“Вскоре ночь стала казаться ему мрачнее, ужаснее любой другой ночи, словно бы на самом деле она выскочила из зияющей раны не осмысляющей более себя мысли — мысли, которая по иронии судьбы стала объектом не мысли, а чего-то другого. Это была сама ночь. Ее наводняли творившие ее темь образы, и тело, преобразившись в демонический дух, стремилось представить их себе. Оно ничего не видело, но без тени удрученности обращало отсутствие видений крайней напряженностью своего взгляда. Глаз, непригодный для видения, принимал невероятные размеры, расширялся и расширялся, простираясь над горизонтом, впускал ночь в свое средоточие, превращая ее в зрачок. В этой пустоте мешались взгляд и объект взгляда. Мало того что этот ничего не видящий глаз воспринимал причину своего видения. Он ясно видел тот объект, что не давал ему видеть. Его собственный взгляд входил в него в виде образа в тот трагический момент, когда ясно было видно, что этот взгляд есть смерть всякого образа" (Морис Бланшо, “Фома Темный”).

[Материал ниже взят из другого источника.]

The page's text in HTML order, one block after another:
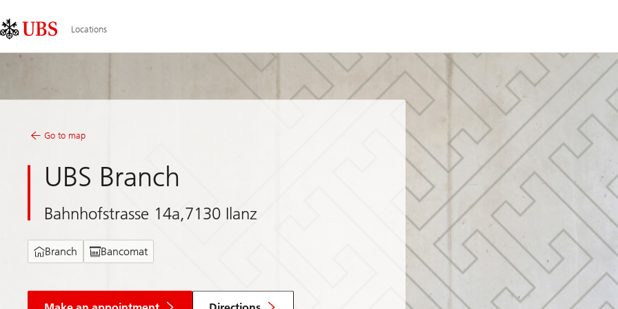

“Никогда еще философия не выглядела более зыбкой, более драгоценной и более страстной, чем в то мгновение, когда существование Бога рассеялось в открытом рту зевнувшего Бергсона” (там же).

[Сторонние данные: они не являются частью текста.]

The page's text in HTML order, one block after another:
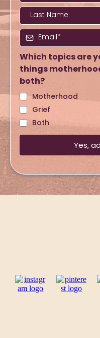
Which topics are
things
both?
Motherhood
Grief
Both
Yes,
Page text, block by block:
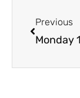
Previous
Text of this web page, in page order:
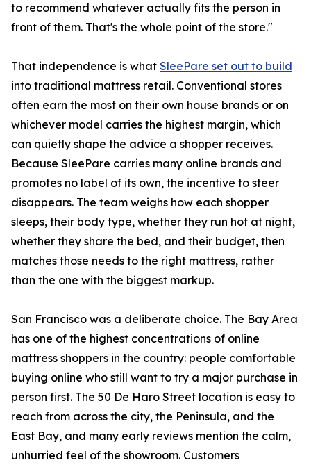
to recommend whatever actually fits the person in
front of them. That's the whole point of the store."
That independence is what SleePare set out to build
into traditional mattress retail. Conventional stores
often earn the most on their own house brands or on
whichever model carries the highest margin, which
can quietly shape the advice a shopper receives.
Because SleePare carries many online brands and
promotes no label of its own, the incentive to steer
disappears. The team weighs how each shopper
sleeps, their body type, whether they run hot at night,
whether they share the bed, and their budget, then
matches those needs to the right mattress, rather
than the one with the biggest markup.
San Francisco was a deliberate choice. The Bay Area
has one of the highest concentrations of online
mattress shoppers in the country: people comfortable
buying online who still want to try a major purchase in
person first. The 50 De Haro Street location is easy to
reach from across the city, the Peninsula, and the
East Bay, and many early reviews mention the calm,
unhurried feel of the showroom. Customers

Помимо заметок к этому тому, только в романе "Фома Темный” заявлены настоятельные вопросы новой теологии (объектом которой является лишь неизвестность), хотя и там они еще остаются сокрытыми. Мне доводилось слышать, как автор — совершенно независимо от своей книги, устно, ни в чем не изменяя чувству сдержанности, вызывающему во мне жажду безмолвствовать в его присутствии, — устанавливал основания любой “духовной” жизни, которая не может
— не иметь своего принципа и цели в отсутствии спасения, в отказе от всякой надежды;
— не утверждать о внутреннем опыте, что он есть авторитет (но любой авторитет искупает себя);
— не быть самооспариванием и незнанием.
I.
БОГ
Бог, по слову Экхарта, вкушает себя. Возможно, но вкушает Он, мне кажется, ненависть к Самому Себе, с которой ничто здесь, в дольнем мире, не может сравниться (я мог бы сказать так: эта ненависть есть время, но это наводит на меня скуку. Зачем я буду говорить: время? я чувствую такую ненависть, когда плачу; я ничего не анализирую). Если бы только на миг Бог изменил своей ненависти, мир стал бы логичным, умопостигаемым, глупцы объяснили бы его (если бы Бог перестал себя ненавидеть, он стал бы таким, каким и видят его унылые глупцы: одряхлевшим, слабоумным, логичным). В сущности, человек лишен возможности говорить о Боге, поскольку в человеческой мысли Бог обязательно начинает соответствовать самому человеку — и именно в той мере, в какой человек обессилен, в какой он жаждет сна и мира. Когда говорят: “и все вещи признают Его своей причиной, своим принципом и целью”, — это значит: человек не может больше БЫТЬ, он просит милости, изнуренный, он бросает себя в упадке духа, как бросаются, валясь с ног от усталости, на кровать.
Бог ни в чем не находит ни отдохновения, ни пресыщения. Всякое существование пребывает под угрозой, а то и в ничто Его неутолимости. Мало того что Ему неведомо умиротворение, Богу неведомо знание (знание — это покой). Он не знает — равно как жаждет. И поскольку Он не знает, Он не знает Самого Себя. Если бы Он открылся Самому Себе, Ему следовало бы признать Себя Богом, но Он даже на миг не может допустить этого соглашения. Ему ведомо лишь Его ничто, вот почему Он убежденный атеист: иначе сей же час Он перестал бы быть Богом (если бы Он признал себя Богом, на месте Его жуткого отсутствия оказалось бы слабоумное, одуревшее присутствие).
Пугало в слезах
о умерший Бог
ввалившийся глаз
намокший ус
единственный зуб
о умерший Бог
о умерший Бог
Я же
я преследовал тебя
ненавистью
бездонной
и от ненависти я умирал
растаяв
словно облако.
На взлете разнузданных мыслей — алкающих отдаленных возможностей — тщетно было выставлять желание покоя. Ничто нельзя остановить, разве только на время. Петр захотел установить на горе Фавор кущи, дабы скрыть ревниво свет божественный. Однако поступь возжаждавшего радостного мира уже вела к Голгофе (к мрачному ветру, к изнеможению lamma sabachtani).